What this task involves:
Could you copy word for word only the lines between the one containing "Lot 49 - [20, 79, 57, 90]" and the end of the listing below, both included, and leave out the pictures?

Data to examine:
-*-*-
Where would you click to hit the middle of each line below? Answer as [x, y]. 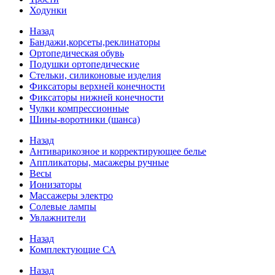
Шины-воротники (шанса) [85, 119]
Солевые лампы [63, 207]
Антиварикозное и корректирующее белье [118, 151]
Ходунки [48, 10]
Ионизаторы [56, 184]
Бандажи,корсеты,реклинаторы [95, 42]
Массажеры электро [71, 196]
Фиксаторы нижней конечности [97, 97]
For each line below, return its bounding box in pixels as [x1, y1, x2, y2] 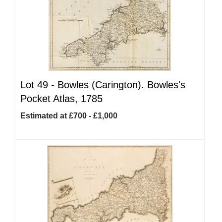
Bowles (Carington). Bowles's [57, 79, 185, 90]
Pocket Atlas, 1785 [20, 93, 103, 104]
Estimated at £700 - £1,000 [20, 111, 117, 120]
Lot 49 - [20, 79, 57, 90]
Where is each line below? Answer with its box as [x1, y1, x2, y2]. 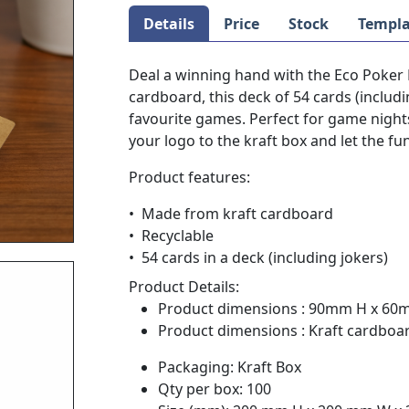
-*-*-
Task output:
Lot 49 - [20, 79, 57, 90]
Where is each line below? Answer with its box as [x1, y1, x2, y2]. 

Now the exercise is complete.